Graduate courses 2023-2024
This is a current list of graduate courses on offer in 2023-2024. Full list to be finalized.
Fall 2023 courses
Instructor: Professor Rebecca Sullivan
Description
This course explores the history and contemporary contexts of romance fiction, with particular attention on mid-twentieth-century romance comics and paperback publishers including Harlequin, Arval, Derby, and Export. It also examines the popular revival of the genre amongst 2LGBTQIA+ readers, which has helped catapult sales by over 700% in the past five years, while experiencing unparalleled censorship and political interference. The rigid, compulsive heteronormativity of mid-century romance is the fulcrum upon which the contemporary genre pivots toward queer subversions.
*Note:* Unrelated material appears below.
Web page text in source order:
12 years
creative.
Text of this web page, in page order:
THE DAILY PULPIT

Students will be introduced to archival research, digital humanities techniques, as well as intersectional and gender and sexuality frameworks for conducting close reading, literary audience studies, publishing and book studies. Experiential learning opportunities with the University of Calgary’s Canadian Paperback Collection will be incorporated into the course assessment scheme. Students in both the 500- and 600- section of this course will engage with the same readings and textual examples. Assessments will be similar but with differing criteria to meet students at their level.
Instructor: Professor Karen Bourrier
Description
This course will focus on a single novel, George Eliot’s Middlemarch (1871). A 2015 poll of book critics conducted by the BBC named Middlemarch the greatest British novel of all time by a landslide. The novel continues to speak to a twenty-first century audience through timely themes ranging from epidemics and extraction ecologies to the rise of the middle class and women’s ambitions in a patriarchal society.
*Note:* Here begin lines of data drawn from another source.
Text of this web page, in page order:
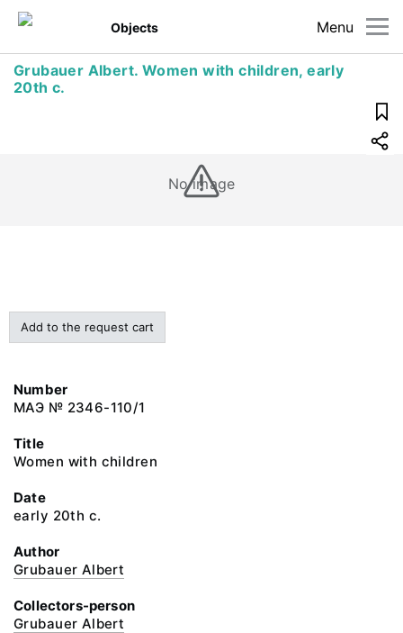
Menu
Objects
Grubauer Albert. Women with children, early
20th c.
No image
Add to the request cart
Number
МАЭ № 2346-110/1
Title
Women with children
Date
early 20th c.
Author
Grubauer Albert
Collectors-person
Grubauer Albert
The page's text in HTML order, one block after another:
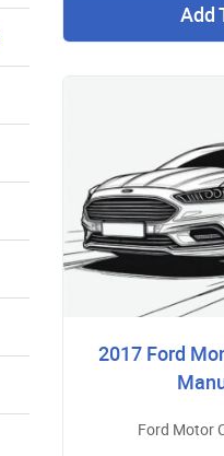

Middlemarch was originally published in eight parts of around 110 pages each; the University of Calgary’s Archives and Special Collections holds the original eight parts, both bound and unbound, and the first edition of Middlemarch in volume form. Students in this course will pursue a close reading of Eliot’s novel alongside the earliest printed editions of this work. We will consider primary sources ranging from the original paper publication in parts, the contemporary scientific and poetic archives that influenced Eliot’s work, and digital archives that enable new readings and new access to this classic text.
Assignments will combine historical work in the university’s special collections and digitization /digital reading. Students will complete one short research paper and a larger digital project, as well as a seminar presentation.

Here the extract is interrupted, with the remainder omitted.